* Task instructions *
No pictures go into the output, which should consist only of the lines from the first line of the data through the line with "trials means its benefits in supplement form", copied exactly.

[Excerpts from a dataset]
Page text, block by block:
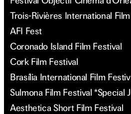
Trois-Rivières International
AFI Fest
Coronado Island Film Festival
Cork Film Festival
Brasília International Film
Sulmona Film Festival *Special
Aesthetica Short Film Festival
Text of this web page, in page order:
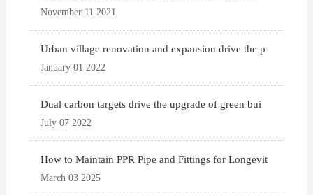
November 11 2021
Urban village renovation and expansion drive the p
January 01 2022
Dual carbon targets drive the upgrade of green bui
July 07 2022
How to Maintain PPR Pipe and Fittings for Longevit
March 03 2025
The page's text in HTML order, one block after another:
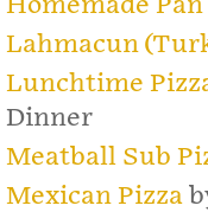
Lahmacun
Lunchtime
Dinner
Meatball Sub
Mexican Pizza
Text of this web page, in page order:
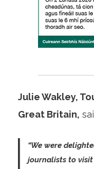
Julie Wakley,
Great Britain,
“We were
journalists to visit
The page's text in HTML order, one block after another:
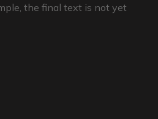
the final text is not yet
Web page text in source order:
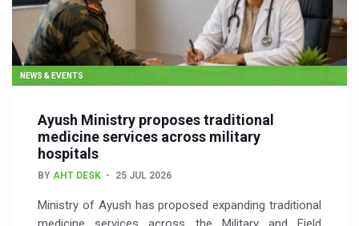
NEWS & EVENTS
Ayush Ministry proposes traditional
medicine services across military
hospitals
BY AHT DESK 25 JUL 2026
Ministry of Ayush has proposed expanding traditional
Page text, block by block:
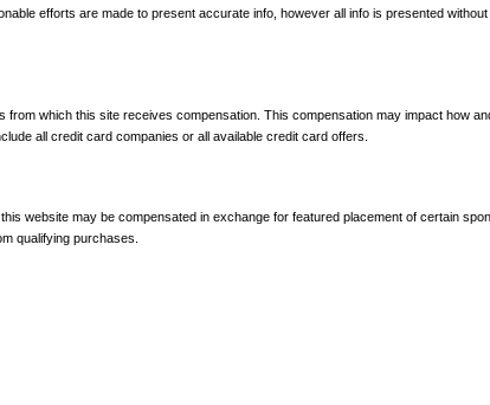
efforts are made to present accurate info, however all info is presented
which this site receives compensation. This compensation may impact how
all credit card companies or all available credit card offers.
website may be compensated in exchange for featured placement of certain
qualifying purchases.
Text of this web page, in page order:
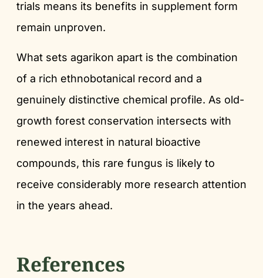
trials means its benefits in supplement form
remain unproven.
What sets agarikon apart is the combination
of a rich ethnobotanical record and a
genuinely distinctive chemical profile. As old-
growth forest conservation intersects with
renewed interest in natural bioactive
compounds, this rare fungus is likely to
receive considerably more research attention
in the years ahead.
References
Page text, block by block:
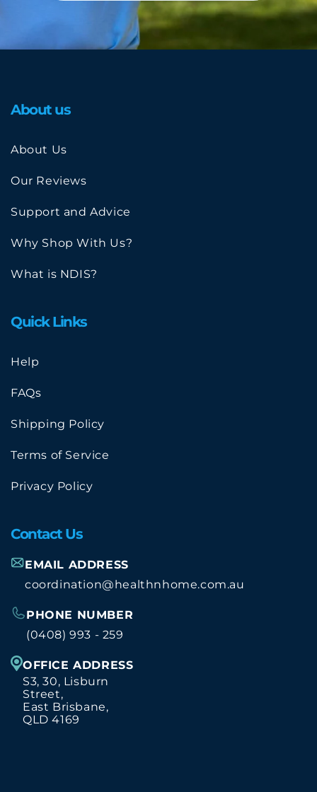
About us
About Us
Our Reviews
Support and Advice
Why Shop With Us?
What is NDIS?
Quick Links
Help
FAQs
Shipping Policy
Terms of Service
Privacy Policy
Contact Us
EMAIL ADDRESS
coordination@healthnhome.com.au
PHONE NUMBER
(0408) 993 - 259
OFFICE ADDRESS
S3, 30, Lisburn
Street,
East Brisbane,
QLD 4169
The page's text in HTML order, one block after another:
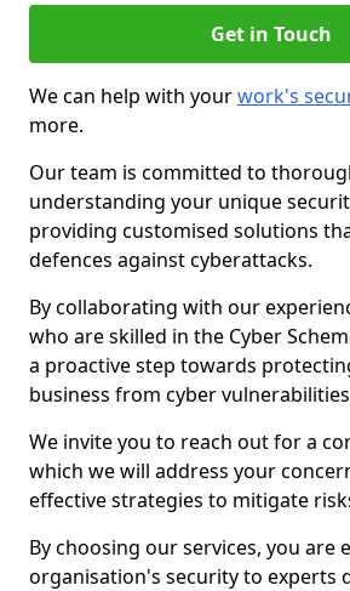
Get in Touch
We can help with yourwork's
more.
Our team is committed to
understanding your unique
providing customised solutions
defences against cyberattacks.
By collaborating with our
who are skilled in the Cyber
a proactive step towards
business from cyber
We invite you to reach out for a
which we will address your
effective strategies to mitigate
By choosing our services, you are
organisation's security to experts
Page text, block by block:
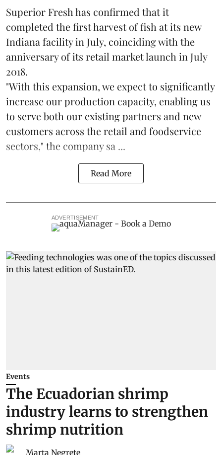
Superior Fresh has confirmed that it
completed the first harvest of fish at its new
Indiana facility in July, coinciding with the
anniversary of its retail market launch in July
2018.
"With this expansion, we expect to significantly
increase our production capacity, enabling us
to serve both our existing partners and new
customers across the retail and foodservice
sectors," the company sa ...
Read More
ADVERTISEMENT
Events
The Ecuadorian shrimp
industry learns to strengthen
shrimp nutrition
Marta Negrete
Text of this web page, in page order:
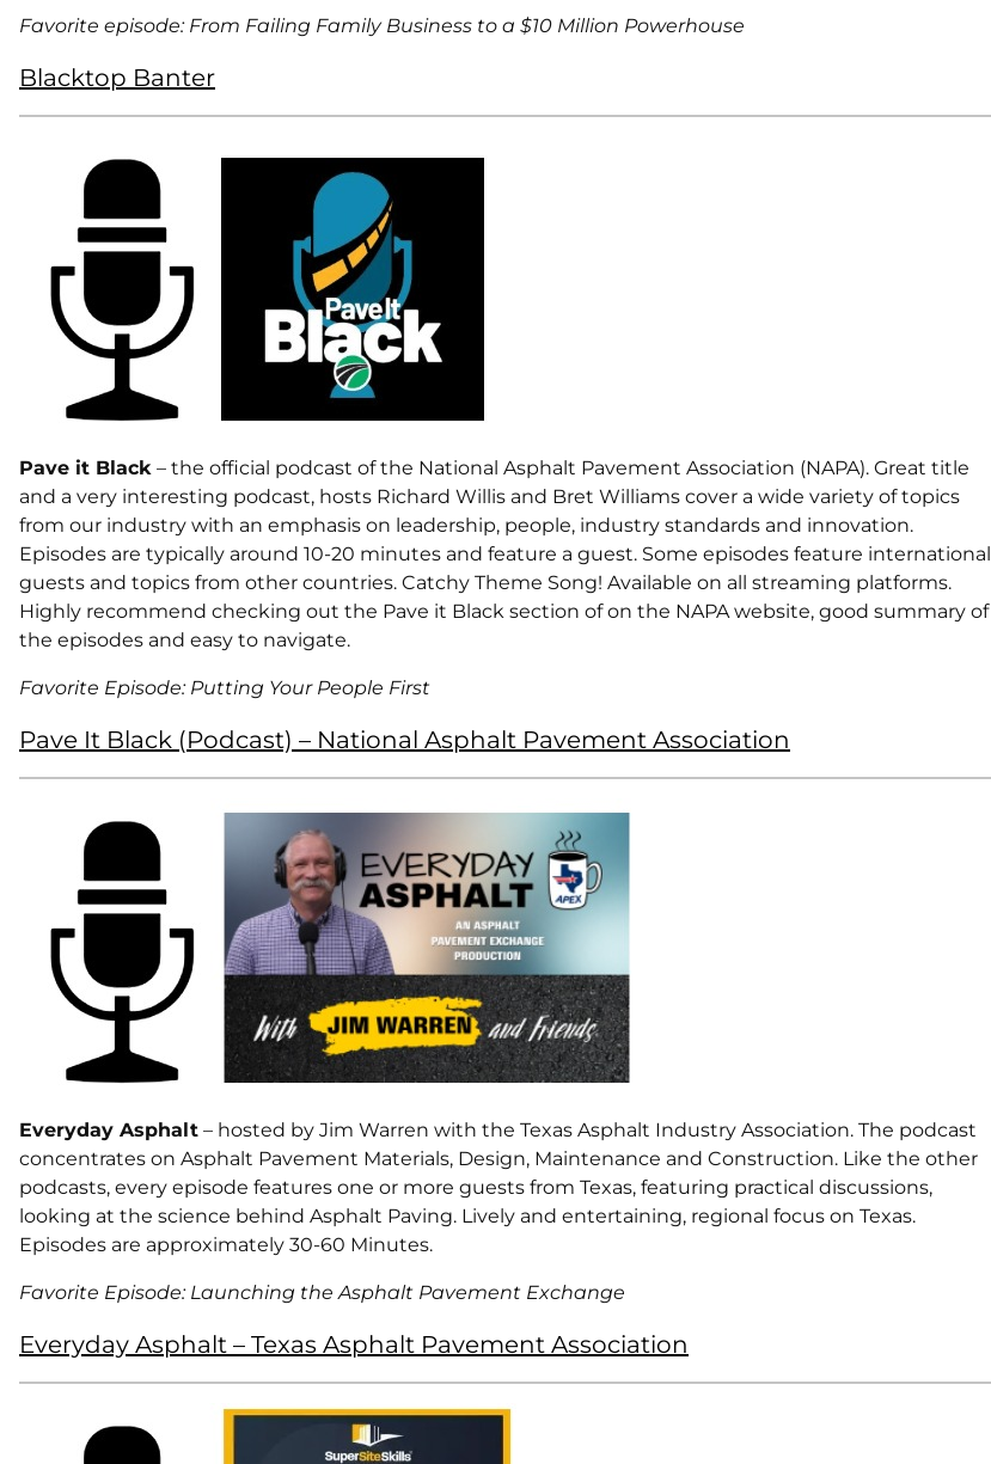
Favorite episode: From Failing Family Business to a $10 Million Powerhouse
Blacktop Banter
Pave it Black – the official podcast of the National Asphalt Pavement Association (NAPA). Great title
and a very interesting podcast, hosts Richard Willis and Bret Williams cover a wide variety of topics
from our industry with an emphasis on leadership, people, industry standards and innovation.
Episodes are typically around 10-20 minutes and feature a guest. Some episodes feature international
guests and topics from other countries. Catchy Theme Song! Available on all streaming platforms.
Highly recommend checking out the Pave it Black section of on the NAPA website, good summary of
the episodes and easy to navigate.
Favorite Episode: Putting Your People First
Pave It Black (Podcast) – National Asphalt Pavement Association
Everyday Asphalt – hosted by Jim Warren with the Texas Asphalt Industry Association. The podcast
concentrates on Asphalt Pavement Materials, Design, Maintenance and Construction. Like the other
podcasts, every episode features one or more guests from Texas, featuring practical discussions,
looking at the science behind Asphalt Paving. Lively and entertaining, regional focus on Texas.
Episodes are approximately 30-60 Minutes.
Favorite Episode: Launching the Asphalt Pavement Exchange
Everyday Asphalt – Texas Asphalt Pavement Association
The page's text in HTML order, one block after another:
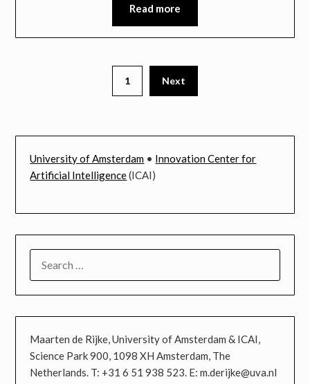
Read more
1 Next
University of Amsterdam • Innovation Center for
Artificial Intelligence(ICAI)
FOR:
Maarten de Rijke, University of Amsterdam & ICAI,
Science Park 900, 1098 XH Amsterdam, The
Netherlands. T: +31 6 51 938 523. E: m.derijke@uva.nl
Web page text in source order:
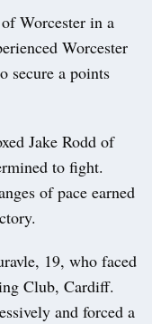
Worcester in a
Worcester
secure a points
Jake Rodd of
to fight.
of pace earned
19, who faced
Club, Cardiff.
and forced a
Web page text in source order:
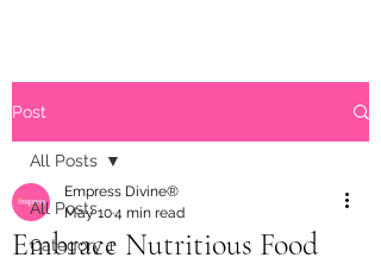
Post
All Posts
Category 1
All Posts
Embrace Nutritious Food
Empress Divine®
May 104 min read

* Response for this exercise *
Page text, block by block:
Trois-Rivières International
AFI Fest
Coronado Island Film Festival
Cork Film Festival
Brasília International Film
Sulmona Film Festival *Special
Aesthetica Short Film Festival
Text of this web page, in page order:
November 11 2021
Urban village renovation and expansion drive the p
January 01 2022
Dual carbon targets drive the upgrade of green bui
July 07 2022
How to Maintain PPR Pipe and Fittings for Longevit
March 03 2025
The page's text in HTML order, one block after another:
Lahmacun
Lunchtime
Dinner
Meatball Sub
Mexican Pizza
Text of this web page, in page order:
Julie Wakley,
Great Britain,
“We were
journalists to visit
The page's text in HTML order, one block after another:
the final text is not yet
Web page text in source order:
NEWS & EVENTS
Ayush Ministry proposes traditional
medicine services across military
hospitals
BY AHT DESK 25 JUL 2026
Ministry of Ayush has proposed expanding traditional
Page text, block by block:
efforts are made to present accurate info, however all info is presented
which this site receives compensation. This compensation may impact how
all credit card companies or all available credit card offers.
website may be compensated in exchange for featured placement of certain
qualifying purchases.
Text of this web page, in page order:
trials means its benefits in supplement form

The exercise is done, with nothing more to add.